As a part of that effort, the FCC established the concept of a "demarcation point," defined as the boundary between deregulated inside wire, controlled by the building owner, and regulated ILEC facilities at the edge of the PTSN. While the demarcation point was clear in single-family dwellings, multi-tenant buildings presented problems, where, for example, the customer premises might be on the tenth floor, but ILEC wiring entered the building through the basement. To address these problems, the FCC defined the Minimum Point of Entry (MPOE) as either the closest practicable point to the location where the wiring crosses a property line, or the closest practicable point to the location at which the wiring enters a multi-unit building. However, the FCC did not require that multiple subscriber demarcation points within an MDU or MTE be located at the MPOE. Rather, the demarcation point for multi-unit buildings was to be located according to the ILEC's "reasonable and non-discriminatory practices." In buildings built after August 13, 1990, the ILEC was permitted but not required to "establish a reasonable and nondiscriminatory practice of locating the demarcation at the" MPOE. The ILECs were able to exploit ambiguities in the rules by refusing to clarify exactly where their MTE/MDU facilities terminated and the owner's dominion began. As long as the location of the demarcation point could not be determined with certainty, CLECs could not negotiate directly with building owners for the use of on-premises wiring.

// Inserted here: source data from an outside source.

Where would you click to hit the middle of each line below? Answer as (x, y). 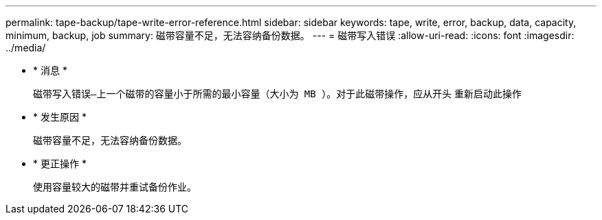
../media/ (26, 48)
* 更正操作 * (60, 163)
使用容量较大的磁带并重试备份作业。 (115, 187)
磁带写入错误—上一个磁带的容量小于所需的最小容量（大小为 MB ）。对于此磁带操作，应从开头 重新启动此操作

The Telecommunications Act of 1996 allowed CLECs to lease unbundled loops from the ILECs, and defined the local loop according to the location of the network interface device (NID) at the customer end of the loop. But ILECs were still able to deny CLECs' access to MDU/MTE riser cables because in many buildings, ILEC equipment did not include a NID. In this situation, ILECs could claim that the demarcation point was located at the subscriber's individual premises, forcing CLECs to lease extended lengths of in-building cable in order to reach any customers, no matter how few, who chose the CLEC's services.

In its 1999 UNE Remand Order, the FCC attempted to redress this situation by (1) defining the NID as a functionality rather than a specific device, and designating the NID as a stand-alone network element available for leasing by CLECs; and (2) requiring sub-loop unbundling of on-premises wire, whether owned or merely controlled by the ILEC. With regard to (2), the FCC redefined the loop to extend from a distribution frame in the ILEC central office to the demarcation point.

Following the UNE Remand Order, the FCC's next step in freeing up telephone competition in MTEs occurred with the Competitive Networks Order in October 2000. Among other accomplishments, the Competitive Networks Order simplified the process for relocating the telecommunications demarcation points.

The Competitive Networks Order is intended to address the MDU/MTE bottleneck described at the outset of this article:

The record ... indicates that incumbent LECs are using their control over on-premises wiring to frustrate competitive access to multi-tenant buildings. Competitive LECs report that they have encountered difficulties with incumbents when attempting to arrange for interconnection or lease unbundled network elements.

Most of the "difficulties" referred to stem from the CLECs' inability to access that portion on the on-premises wiring between the MPOE (generally located at the NID) and the point where ownership/and/or control of the wiring is clearly in the domain of the building owner. Access to that portion of the on-premises wire is seen as crucial to competition in MTE buildings, under one of two CLEC business models:

CLECs leasing ILEC sub-loops (or reselling ILEC services) as a network element under Section 251 of the Telecommunications Act prefer that the riser cable in multi-tenant buildings remain an ILEC responsibility all the way to the subscriber premises. CLECs providing DSL services, for instance, depend on the ILEC for loop conditioning that is unlikely to be provided by the building owner.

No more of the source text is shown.